Nasceu a 26 de Novembro de 1871, em Batajore, Bengala Oriental, hoje Bangladesh, filho de um brâmane, que ensinava em casa, e de uma mãe muito piedosa, e recebeu o nome Harideva. Uma vida de criança e jovem cheia de aprendizagens luminosas e uma clara vocação para ser um asceta, um sannyasin, e que os seus pais desejavam. E assim mal  cumpriu o último exame do seu bacharelato, em Calcutta, em 1899, parte com três livros na sacola, a Bhagavad Gita, Ashtavakra Gita e Imitação de Cristo, e torna-se por si mesmo um renunciante, despindo as suas roupas junto ao rio Ganges, banhando-se e assumindo as vestes ocre-laranjas e, com o nome de Krishnananda, dirigiu-se
como qualquer sadhu, ou peregrino renunciante, para Vrindaban, centro do culto a Krishna  e depois para os míticos e poderosos Himalaias, onde encontrou  finalmente o seu mestre que já o vira em jovem, em sonho, há dezassete anos.
É dessa época, 1901, a sua primeira carta conhecida, onde diz: «A alma mais íntima do Universo, isto é Sat Chit Ananda (Ser, Consciência, Felicidade) da Divindade universal, tendo penetrado todos os níveis da Natureza, está tentando manifestar-se a si mesma. Quando mais limpa for a mente, tanto maior e mais limpa será a sua reflexão. O objectivo da vida humana é descobrir e manifestar Deus dentro de si». 
Poucos anos depois em 1904 foi formalmente iniciado  como sannyasin em Varanasi ou Kashi, no mosteiro de Kamrup, pelo swami Ramananda Tirtha e residiu nesse math ou tirtha, ou mosteiro, doze anos servindo com muito amor, e para grande gosto do mestre, e tendo sido mesmo o editor da revista Bharat Dharma Mahamandal.  Ao longo da sua vida teve inúmeros casos, sincronias e exemplos fabulosos de que tudo vem de Deus, ou como disse: «Há um só corpo, um só princípio de vida, um corpo e um espírito em todo o universo.

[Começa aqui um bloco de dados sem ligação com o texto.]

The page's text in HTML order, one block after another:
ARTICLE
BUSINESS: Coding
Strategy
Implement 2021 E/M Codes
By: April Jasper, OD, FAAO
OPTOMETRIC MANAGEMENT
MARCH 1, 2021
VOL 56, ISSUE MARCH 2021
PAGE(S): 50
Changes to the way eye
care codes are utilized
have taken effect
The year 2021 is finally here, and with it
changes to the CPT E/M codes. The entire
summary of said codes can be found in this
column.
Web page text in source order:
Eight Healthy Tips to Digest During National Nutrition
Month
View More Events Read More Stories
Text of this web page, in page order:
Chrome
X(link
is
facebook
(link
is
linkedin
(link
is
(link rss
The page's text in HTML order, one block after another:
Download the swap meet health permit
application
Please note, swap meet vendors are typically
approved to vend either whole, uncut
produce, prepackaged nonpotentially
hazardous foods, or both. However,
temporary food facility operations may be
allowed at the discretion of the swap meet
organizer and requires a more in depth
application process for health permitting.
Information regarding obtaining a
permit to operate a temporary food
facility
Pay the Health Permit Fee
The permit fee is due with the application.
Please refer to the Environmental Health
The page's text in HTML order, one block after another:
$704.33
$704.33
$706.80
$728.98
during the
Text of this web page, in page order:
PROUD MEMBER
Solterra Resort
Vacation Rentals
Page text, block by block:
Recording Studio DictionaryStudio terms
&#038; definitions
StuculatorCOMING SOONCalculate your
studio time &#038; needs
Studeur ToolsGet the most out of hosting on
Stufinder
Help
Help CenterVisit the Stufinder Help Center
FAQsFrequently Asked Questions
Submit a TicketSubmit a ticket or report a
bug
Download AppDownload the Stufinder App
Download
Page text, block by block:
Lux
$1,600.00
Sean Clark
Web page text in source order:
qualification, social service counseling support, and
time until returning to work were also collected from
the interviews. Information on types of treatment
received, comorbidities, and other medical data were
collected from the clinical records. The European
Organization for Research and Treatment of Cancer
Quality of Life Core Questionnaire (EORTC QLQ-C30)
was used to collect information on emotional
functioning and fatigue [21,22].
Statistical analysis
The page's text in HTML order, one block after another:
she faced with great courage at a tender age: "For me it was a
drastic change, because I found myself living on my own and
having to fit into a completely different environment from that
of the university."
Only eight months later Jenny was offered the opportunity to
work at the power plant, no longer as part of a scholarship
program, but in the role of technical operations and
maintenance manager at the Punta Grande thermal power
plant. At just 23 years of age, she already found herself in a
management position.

Se a mente está pura e calma, é fácil discernir os pensamentos dos outros».
Só o conhecendo pela leitura de um livro, Swami Premananda Tirtha, Life, Sketch & Letters, Sri Krishna Sangha, Calcutta, 1973, que adquiri quando estive em Calcutta seis meses em 1993, e por subtil percepção espiritual posterior, irei destacar certos aspectos mais originais ou fortes: 
Uma grande confiança e entrega a Deus, que em todas as circunstâncias não o abandonara, pois somos todos filhos de Deus, que está dentro de nós, e é verdadeiramente a nossa força.

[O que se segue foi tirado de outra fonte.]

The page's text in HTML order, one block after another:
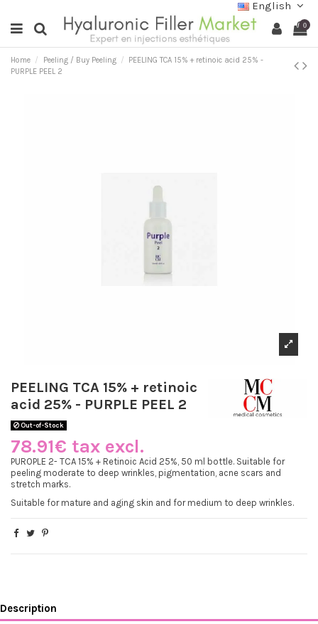
English
0
Home Peeling / Buy Peeling
PEELING TCA 15% + retinoic acid 25% -
PURPLE PEEL 2
PEELING TCA 15% + retinoic
acid 25% - PURPLE PEEL 2
Out-of-Stock
78.91€ tax excl.
PUROPLE 2- TCA 15% + Retinoic Acid 25%, 50 ml bottle. Suitable for
peeling moderate to deep wrinkles, pigmentation, acne scars and
stretch marks.
Suitable for mature and aging skin and for medium to deep wrinkles.
Description
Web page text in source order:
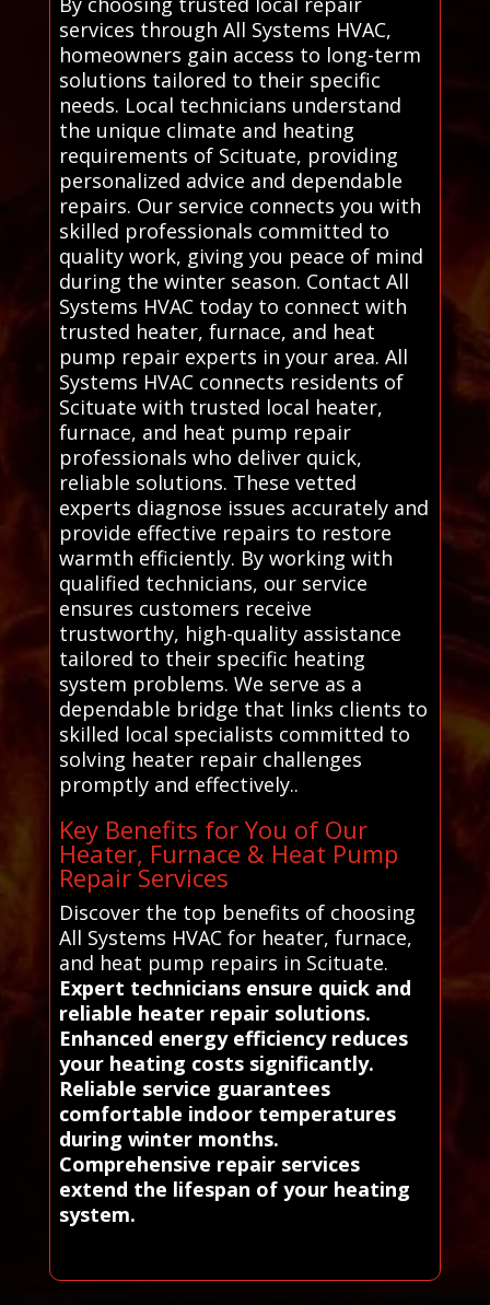
services through All Systems HVAC,
homeowners gain access to long-term
solutions tailored to their specific
needs. Local technicians understand
the unique climate and heating
requirements of Scituate, providing
personalized advice and dependable
repairs. Our service connects you with
skilled professionals committed to
quality work, giving you peace of mind
during the winter season. Contact All
Systems HVAC today to connect with
trusted heater, furnace, and heat
pump repair experts in your area. All
Systems HVAC connects residents of
Scituate with trusted local heater,
furnace, and heat pump repair
professionals who deliver quick,
reliable solutions. These vetted
experts diagnose issues accurately and
provide effective repairs to restore
warmth efficiently. By working with
qualified technicians, our service
ensures customers receive
trustworthy, high-quality assistance
tailored to their specific heating
system problems. We serve as a
dependable bridge that links clients to
skilled local specialists committed to
solving heater repair challenges
promptly and effectively..
Key Benefits for You of Our
Heater, Furnace & Heat Pump
Repair Services
Discover the top benefits of choosing
All Systems HVAC for heater, furnace,
and heat pump repairs in Scituate.
Expert technicians ensure quick and
reliable heater repair solutions.
Enhanced energy efficiency reduces
your heating costs significantly.
Reliable service guarantees
comfortable indoor temperatures
during winter months.
Comprehensive repair services
extend the lifespan of your heating
system.
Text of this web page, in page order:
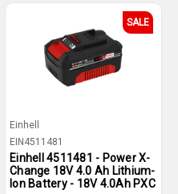
SALE
Einhell
EIN4511481
Einhell 4511481 - Power X-
Change 18V 4.0 Ah Lithium-
Ion Battery - 18V 4.0Ah PXC
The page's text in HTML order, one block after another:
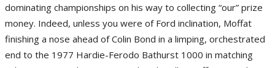
dominating championships on his way to collecting “our” prize
money. Indeed, unless you were of Ford inclination, Moffat
finishing a nose ahead of Colin Bond in a limping, orchestrated
end to the 1977 Hardie-Ferodo Bathurst 1000 in matching
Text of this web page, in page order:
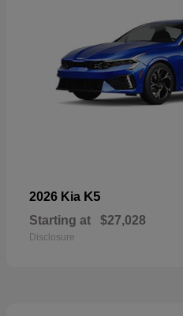
2026 Kia K5
Starting at $27,028
Disclosure
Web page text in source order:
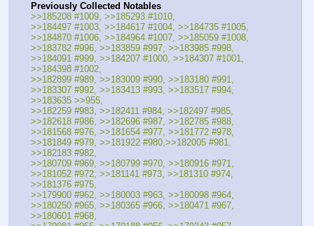
Previously Collected Notables
>>185208 #1009, >>185293 #1010,
>>184497 #1003, >>184617 #1004, >>184735 #1005,
>>184870 #1006, >>184964 #1007, >>185059 #1008,
>>183782 #996, >>183859 #997, >>183985 #998,
>>184091 #999, >>184207 #1000, >>184307 #1001,
>>184398 #1002,
>>182899 #989, >>183009 #990, >>183180 #991,
>>183307 #992, >>183413 #993, >>183517 #994,
>>183635 >>955,
>>182259 #983, >>182411 #984, >>182497 #985,
>>182618 #986, >>182696 #987, >>182785 #988,
>>181568 #976, >>181654 #977, >>181772 #978,
>>181849 #979, >>181922 #980,>>182005 #981,
>>182183 #982,
>>180709 #969, >>180799 #970, >>180916 #971,
>>181052 #972, >>181141 #973, >>181310 #974,
>>181376 #975,
>>179900 #962, >>180003 #963, >>180098 #964,
>>180250 #965, >>180365 #966, >>180471 #967,
>>180601 #968,
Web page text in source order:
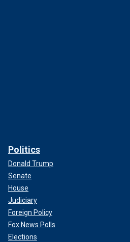
Politics
Donald Trump
Senate
House
Judiciary
Foreign Policy
Fox News Polls
Elections
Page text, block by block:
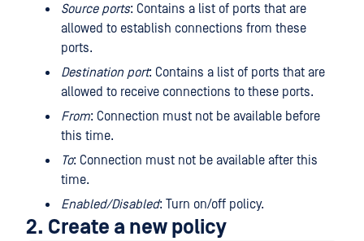
Source ports: Contains a list of ports that are
allowed to establish connections from these
ports.
Destination port: Contains a list of ports that are
allowed to receive connections to these ports.
From: Connection must not be available before
this time.
To: Connection must not be available after this
time.
Enabled/Disabled: Turn on/off policy.
2. Create a new policy
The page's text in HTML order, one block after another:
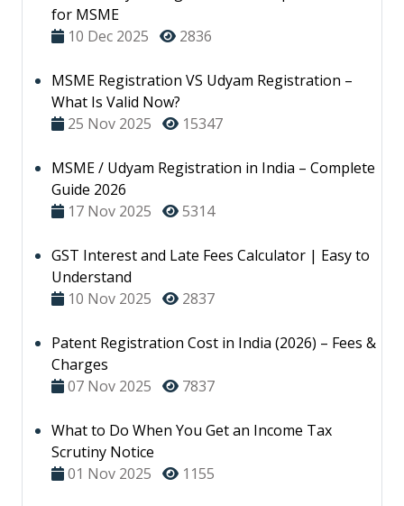
for MSME
10 Dec 2025
2836
MSME Registration VS Udyam Registration –
What Is Valid Now?
25 Nov 2025
15347
MSME / Udyam Registration in India – Complete
Guide 2026
17 Nov 2025
5314
GST Interest and Late Fees Calculator | Easy to
Understand
10 Nov 2025
2837
Patent Registration Cost in India (2026) – Fees &
Charges
07 Nov 2025
7837
What to Do When You Get an Income Tax
Scrutiny Notice
01 Nov 2025
1155

Valorização grande da Mãe, do princípio feminino e maternal, muito sagrado, e embora tenha sido um celibatário, naturalmente já que era um yogi e sannyasin, aconselhou muitos a deixarem de ser religiosos ou estouvados e a casarem-se, e sentirem na mulher essa dimensão divina.
Grande consciência da presença Divina em todo o universo e em todos os seres e portanto servindo com amor o próximo, vendo e sentindo nele Deus ou a unidade divina que perpassa todos os seres, e fazendo-o nas condições mais difíceis.

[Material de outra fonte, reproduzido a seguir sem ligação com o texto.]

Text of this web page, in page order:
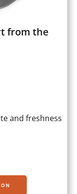
from the
and freshness
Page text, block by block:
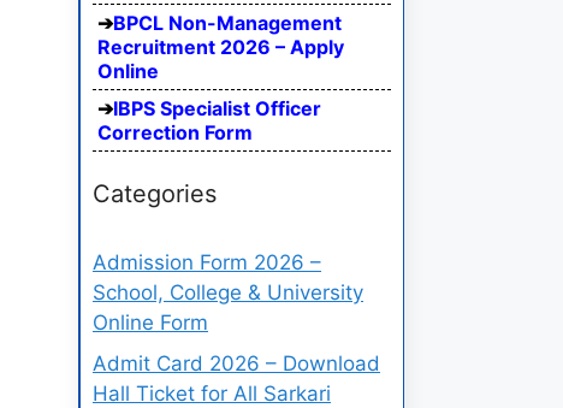
BPCL Non-Management
Recruitment 2026 – Apply
Online
IBPS Specialist Officer
Correction Form
Categories
Admission Form 2026 –
School, College & University
Online Form
Admit Card 2026 – Download
Hall Ticket for All Sarkari
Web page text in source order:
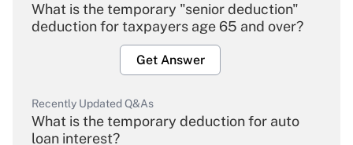
What is the temporary "senior deduction"
deduction for taxpayers age 65 and over?
Get Answer
Recently Updated Q&As
What is the temporary deduction for auto
loan interest?
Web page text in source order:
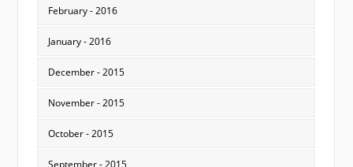
February - 2016
January - 2016
December - 2015
November - 2015
October - 2015
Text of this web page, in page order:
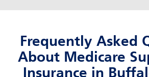
Frequently Asked
About Medicare
Insurance in
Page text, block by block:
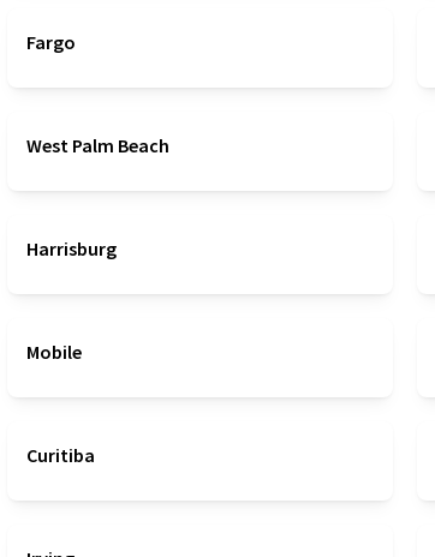
Fargo
West Palm Beach
Harrisburg
Mobile
Curitiba
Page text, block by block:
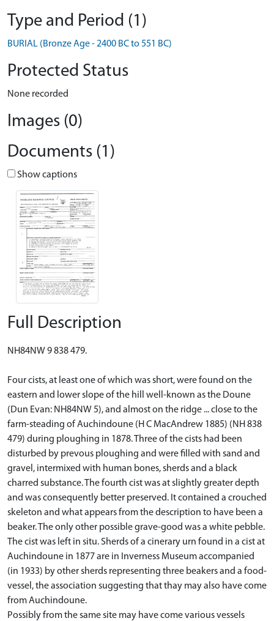
Type and Period (1)
BURIAL (Bronze Age - 2400 BC to 551 BC)
Protected Status
None recorded
Images (0)
Documents (1)
Show captions
Full Description
NH84NW 9 838 479.
Four cists, at least one of which was short, were found on the
eastern and lower slope of the hill well-known as the Doune
(Dun Evan: NH84NW 5), and almost on the ridge ... close to the
farm-steading of Auchindoune (H C MacAndrew 1885) (NH 838
479) during ploughing in 1878. Three of the cists had been
disturbed by prevous ploughing and were filled with sand and
gravel, intermixed with human bones, sherds and a black
charred substance. The fourth cist was at slightly greater depth
and was consequently better preserved. It contained a crouched
skeleton and what appears from the description to have been a
beaker. The only other possible grave-good was a white pebble.
The cist was left in situ. Sherds of a cinerary urn found in a cist at
Auchindoune in 1877 are in Inverness Museum accompanied
(in 1933) by other sherds representing three beakers and a food-
vessel, the association suggesting that thay may also have come
from Auchindoune.
Possibly from the same site may have come various vessels

Valorização da verdade e da sinceridade. "A minha palavra é sagrada", costumava dizer, e assim cumpria o que prometia mesmo sob as maiores dificuldades.
Valorização dos sonhos como meios de comunicação entre os seres, incarnados e desencarnados, chegando a dar-se conta dos sonhos dos outros, ou a receber e dar indicações importantes, seja o de ter visto pela 1ª vez o seu mestre em sonho, ou o de ter dito à discípula principal, Maji, que receberia o mantra de iniciação, que ela tanto desejava dele,  em sonho directamente da Divindade, o que se veio a passar, como ambos comprovaram posteriormente ao confrontarem o mantra recebido.
Valorização do desprendimento, do desapego, da renúncia às posses, e ao sentido do ego ou de ser importante: "Se alguma vez pensar que sou superior, então terei caído muito espiritualmente."
Valorização das práticas tradicionais de interiorização para quem quer conhecer ou entrar mais em contacto com Deus ou a com a sua energia, tal como ele escolheu ou recebeu no seu nome: Prem Ananda, isto é, Amor e Felicidade ou Alegria ou Beatitude. Entre essas práticas apontava o controle dos sentidos, da mente e dos sentimentos, recomendando, por exemplo, um kriya yoga, ou acto unitivo interior, de retirar a atenção para as costas, para o interior da coluna vertebral e para o canal subtil, chamado sushsuma, de modo a que a energia, dispersada sensorialmente e mentalmente para o exterior, possa aquietar-se e sensibilizar-se aos níveis subtis e espirituais, e sentir o néctar ou a serenidade feliz de Sat Chi Ananda.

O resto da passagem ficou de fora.